ACEs, or Adverse Childhood Experiences, are potentially traumatic events that occur in childhood. ACEs may include violence, abuse, or neglect that a child experiences themselves or that they witness, such as a family member or caregiver who is violent; a family or caregiver with a mental illness, including substance use disorders; a family member who is incarcerated; or living in environment that undermines the child sense of safety, stability, or ability to bond with their caregivers.
According to the CDC, “ACEs are linked to chronic health problems, mental illness, and substance misuse in adulthood. ACEs can also negatively impact education and job opportunities,” (1). ACEs are also very common, affecting about 61% of adults, and 1 in 6 adults have four or more types of ACEs.
ACEs and related conditions, such as living in under-resourced or segregated communities, food insecurity, or frequently moving, can cause what the CDC calls toxic stress, or extended or prolonged stress, which can change brain development and have lasting effects on the child’s psyche. Children who live in conditions of toxic stress have difficulty forming healthy relationships, may have difficulty with attention, decision making, learning, and coping with stress. Toxic stress in childhood can affect an adult’s ability to hold a stable job and can affect their financial security, occupation, and mental health later in life. ACEs are also linked to increased risk of injury, STIs, mother and child health problems, and chronic diseases like diabetes, cancer, heart disease and suicide.

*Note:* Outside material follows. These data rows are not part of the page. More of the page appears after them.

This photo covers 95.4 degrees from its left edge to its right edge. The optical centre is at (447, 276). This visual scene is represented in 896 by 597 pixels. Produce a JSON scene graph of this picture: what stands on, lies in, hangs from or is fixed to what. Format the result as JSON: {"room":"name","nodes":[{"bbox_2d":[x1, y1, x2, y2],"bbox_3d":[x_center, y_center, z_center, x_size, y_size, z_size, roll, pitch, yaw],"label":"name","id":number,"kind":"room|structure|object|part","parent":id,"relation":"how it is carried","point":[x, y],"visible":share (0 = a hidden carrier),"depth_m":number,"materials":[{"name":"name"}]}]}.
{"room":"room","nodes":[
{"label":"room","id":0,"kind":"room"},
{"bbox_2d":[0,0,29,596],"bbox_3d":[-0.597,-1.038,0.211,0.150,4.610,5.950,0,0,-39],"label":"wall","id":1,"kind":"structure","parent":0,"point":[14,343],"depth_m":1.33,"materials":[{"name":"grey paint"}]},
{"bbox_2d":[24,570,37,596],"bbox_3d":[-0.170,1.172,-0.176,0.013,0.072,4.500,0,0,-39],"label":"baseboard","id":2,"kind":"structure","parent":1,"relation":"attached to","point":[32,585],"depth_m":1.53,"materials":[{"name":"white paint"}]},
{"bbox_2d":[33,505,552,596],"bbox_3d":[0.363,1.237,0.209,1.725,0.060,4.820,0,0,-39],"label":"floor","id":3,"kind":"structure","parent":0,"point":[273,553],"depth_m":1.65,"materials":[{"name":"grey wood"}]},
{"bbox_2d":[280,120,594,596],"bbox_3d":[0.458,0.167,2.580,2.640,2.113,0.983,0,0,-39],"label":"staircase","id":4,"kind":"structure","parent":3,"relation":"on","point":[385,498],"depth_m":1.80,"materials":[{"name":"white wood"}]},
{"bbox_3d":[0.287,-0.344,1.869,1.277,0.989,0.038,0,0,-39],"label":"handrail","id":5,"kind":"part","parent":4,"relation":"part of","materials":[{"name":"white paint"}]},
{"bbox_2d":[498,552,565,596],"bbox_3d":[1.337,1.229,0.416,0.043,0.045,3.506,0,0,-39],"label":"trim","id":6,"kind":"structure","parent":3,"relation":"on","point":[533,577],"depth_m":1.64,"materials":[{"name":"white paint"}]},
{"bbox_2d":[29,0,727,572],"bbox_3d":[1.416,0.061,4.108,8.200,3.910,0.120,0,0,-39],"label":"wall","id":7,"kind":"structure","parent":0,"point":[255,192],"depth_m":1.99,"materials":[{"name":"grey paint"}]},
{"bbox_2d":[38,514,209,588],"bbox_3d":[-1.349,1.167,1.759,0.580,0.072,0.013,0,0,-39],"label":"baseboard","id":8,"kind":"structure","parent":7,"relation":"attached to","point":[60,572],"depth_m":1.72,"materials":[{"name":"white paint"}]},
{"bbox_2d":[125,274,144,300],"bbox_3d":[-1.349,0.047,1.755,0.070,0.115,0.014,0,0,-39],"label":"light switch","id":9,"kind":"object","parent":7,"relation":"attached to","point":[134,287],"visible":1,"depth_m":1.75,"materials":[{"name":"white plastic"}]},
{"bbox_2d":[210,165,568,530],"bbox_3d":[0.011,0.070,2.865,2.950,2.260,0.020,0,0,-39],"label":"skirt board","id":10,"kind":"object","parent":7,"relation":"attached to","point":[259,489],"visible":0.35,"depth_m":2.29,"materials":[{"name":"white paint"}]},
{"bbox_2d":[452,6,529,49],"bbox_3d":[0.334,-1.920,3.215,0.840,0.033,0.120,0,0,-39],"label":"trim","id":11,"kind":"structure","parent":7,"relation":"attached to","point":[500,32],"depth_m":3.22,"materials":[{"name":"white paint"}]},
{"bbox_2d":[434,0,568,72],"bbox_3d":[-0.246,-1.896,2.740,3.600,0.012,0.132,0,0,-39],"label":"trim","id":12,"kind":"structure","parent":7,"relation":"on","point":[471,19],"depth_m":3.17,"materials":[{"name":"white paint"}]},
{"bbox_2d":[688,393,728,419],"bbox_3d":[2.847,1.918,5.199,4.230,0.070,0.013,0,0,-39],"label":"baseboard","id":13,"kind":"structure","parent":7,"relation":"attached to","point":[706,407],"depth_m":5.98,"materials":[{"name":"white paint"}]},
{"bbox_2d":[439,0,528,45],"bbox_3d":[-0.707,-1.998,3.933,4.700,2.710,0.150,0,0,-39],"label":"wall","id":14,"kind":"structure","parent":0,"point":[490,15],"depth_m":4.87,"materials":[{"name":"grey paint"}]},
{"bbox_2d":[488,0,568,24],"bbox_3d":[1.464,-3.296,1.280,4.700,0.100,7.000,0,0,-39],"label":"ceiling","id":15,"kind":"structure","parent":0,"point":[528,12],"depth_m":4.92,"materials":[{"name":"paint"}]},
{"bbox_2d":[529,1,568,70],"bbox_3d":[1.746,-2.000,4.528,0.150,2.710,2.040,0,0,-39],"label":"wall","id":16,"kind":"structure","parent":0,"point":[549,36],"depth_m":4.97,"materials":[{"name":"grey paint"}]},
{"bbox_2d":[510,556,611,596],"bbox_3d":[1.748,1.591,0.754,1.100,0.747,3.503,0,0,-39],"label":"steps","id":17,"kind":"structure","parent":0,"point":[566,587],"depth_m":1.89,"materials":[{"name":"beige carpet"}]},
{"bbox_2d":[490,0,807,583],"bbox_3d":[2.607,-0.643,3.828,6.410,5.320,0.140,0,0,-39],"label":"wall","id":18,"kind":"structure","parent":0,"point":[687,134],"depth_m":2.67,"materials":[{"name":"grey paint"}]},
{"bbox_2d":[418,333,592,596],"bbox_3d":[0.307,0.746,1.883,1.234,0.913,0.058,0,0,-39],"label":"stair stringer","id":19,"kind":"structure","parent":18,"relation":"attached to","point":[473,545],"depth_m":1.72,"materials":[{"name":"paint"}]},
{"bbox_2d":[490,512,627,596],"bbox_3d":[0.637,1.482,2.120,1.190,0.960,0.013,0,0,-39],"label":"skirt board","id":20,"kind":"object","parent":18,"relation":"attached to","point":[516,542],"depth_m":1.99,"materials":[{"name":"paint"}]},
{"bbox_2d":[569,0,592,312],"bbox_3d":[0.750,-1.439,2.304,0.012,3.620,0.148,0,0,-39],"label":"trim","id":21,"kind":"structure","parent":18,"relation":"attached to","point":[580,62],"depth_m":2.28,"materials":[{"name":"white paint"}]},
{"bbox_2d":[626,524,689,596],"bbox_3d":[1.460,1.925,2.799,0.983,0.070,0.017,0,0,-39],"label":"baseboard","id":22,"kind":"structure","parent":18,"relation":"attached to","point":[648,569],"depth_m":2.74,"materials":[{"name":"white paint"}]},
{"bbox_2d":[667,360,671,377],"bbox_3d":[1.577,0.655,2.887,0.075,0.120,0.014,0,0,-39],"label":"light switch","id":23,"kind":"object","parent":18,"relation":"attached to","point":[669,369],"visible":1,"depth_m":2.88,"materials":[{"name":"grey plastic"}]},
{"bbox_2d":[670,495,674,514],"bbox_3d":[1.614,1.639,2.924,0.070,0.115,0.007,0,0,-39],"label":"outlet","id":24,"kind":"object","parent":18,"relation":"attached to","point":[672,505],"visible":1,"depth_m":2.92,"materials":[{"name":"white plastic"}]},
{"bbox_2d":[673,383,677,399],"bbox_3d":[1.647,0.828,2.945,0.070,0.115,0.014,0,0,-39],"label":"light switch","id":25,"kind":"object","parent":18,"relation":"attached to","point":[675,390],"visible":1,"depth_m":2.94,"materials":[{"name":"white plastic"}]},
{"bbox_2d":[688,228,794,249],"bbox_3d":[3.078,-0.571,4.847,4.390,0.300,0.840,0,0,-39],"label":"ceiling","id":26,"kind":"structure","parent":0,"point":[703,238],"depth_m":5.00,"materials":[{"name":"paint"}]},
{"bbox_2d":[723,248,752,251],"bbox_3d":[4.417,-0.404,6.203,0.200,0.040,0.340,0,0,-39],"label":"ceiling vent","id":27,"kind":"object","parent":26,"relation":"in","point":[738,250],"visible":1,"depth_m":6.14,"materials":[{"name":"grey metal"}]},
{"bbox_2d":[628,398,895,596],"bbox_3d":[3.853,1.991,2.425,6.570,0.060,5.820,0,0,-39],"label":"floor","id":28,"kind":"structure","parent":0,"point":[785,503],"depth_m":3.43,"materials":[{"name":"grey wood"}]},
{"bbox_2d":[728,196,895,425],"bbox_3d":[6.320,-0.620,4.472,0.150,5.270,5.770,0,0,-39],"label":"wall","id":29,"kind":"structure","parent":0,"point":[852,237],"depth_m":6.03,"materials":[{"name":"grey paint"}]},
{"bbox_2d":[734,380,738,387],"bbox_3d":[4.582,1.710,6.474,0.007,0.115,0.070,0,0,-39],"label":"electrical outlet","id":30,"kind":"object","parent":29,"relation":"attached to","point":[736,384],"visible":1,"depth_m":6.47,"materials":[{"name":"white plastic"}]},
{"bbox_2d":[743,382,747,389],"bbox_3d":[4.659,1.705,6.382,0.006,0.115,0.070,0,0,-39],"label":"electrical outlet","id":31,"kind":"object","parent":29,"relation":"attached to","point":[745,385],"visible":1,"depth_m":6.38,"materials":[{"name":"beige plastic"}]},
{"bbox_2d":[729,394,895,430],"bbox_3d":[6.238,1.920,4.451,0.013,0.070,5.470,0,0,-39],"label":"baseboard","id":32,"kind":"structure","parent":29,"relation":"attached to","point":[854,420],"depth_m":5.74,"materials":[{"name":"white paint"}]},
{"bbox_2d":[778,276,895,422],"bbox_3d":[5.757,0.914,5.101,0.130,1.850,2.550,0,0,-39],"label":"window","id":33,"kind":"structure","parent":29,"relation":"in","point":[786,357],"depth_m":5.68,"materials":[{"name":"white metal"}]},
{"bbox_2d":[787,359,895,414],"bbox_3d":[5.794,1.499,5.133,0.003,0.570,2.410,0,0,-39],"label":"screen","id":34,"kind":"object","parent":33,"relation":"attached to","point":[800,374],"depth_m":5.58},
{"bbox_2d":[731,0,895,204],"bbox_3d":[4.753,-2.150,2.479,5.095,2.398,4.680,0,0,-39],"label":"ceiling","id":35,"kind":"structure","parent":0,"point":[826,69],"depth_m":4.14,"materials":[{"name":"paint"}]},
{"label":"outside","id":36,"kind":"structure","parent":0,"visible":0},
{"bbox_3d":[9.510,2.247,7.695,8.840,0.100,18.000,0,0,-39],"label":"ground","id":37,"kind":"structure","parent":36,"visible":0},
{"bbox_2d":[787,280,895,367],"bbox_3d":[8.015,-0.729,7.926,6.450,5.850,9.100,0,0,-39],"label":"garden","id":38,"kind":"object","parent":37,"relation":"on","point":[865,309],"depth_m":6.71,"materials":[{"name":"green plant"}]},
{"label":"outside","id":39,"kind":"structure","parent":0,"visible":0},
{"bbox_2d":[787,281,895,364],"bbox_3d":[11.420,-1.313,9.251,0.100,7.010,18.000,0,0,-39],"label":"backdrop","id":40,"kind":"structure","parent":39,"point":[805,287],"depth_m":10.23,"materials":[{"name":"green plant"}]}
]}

ACEs are associated with systems of oppression – women and people of minority groups are more likely to have one more ACE. Further, systemic racism, racial or ethnic segregation, under-resourcing, food deserts, and systems perpetuating poverty like disparity in education access and economic stability, can lead to toxic stress and experiencing ACEs.
It is part of a provider’s responsibility to understand how ACEs may affect our patient populations and also to serve as advocates in the community to end social systems that perpetuate conditions that lead to ACEs. Providers can help recognize abuse, can offer patient-centered services, can learn trauma-informed care, and can be informed of outside resources, including how patients can get help from other community-based or social services.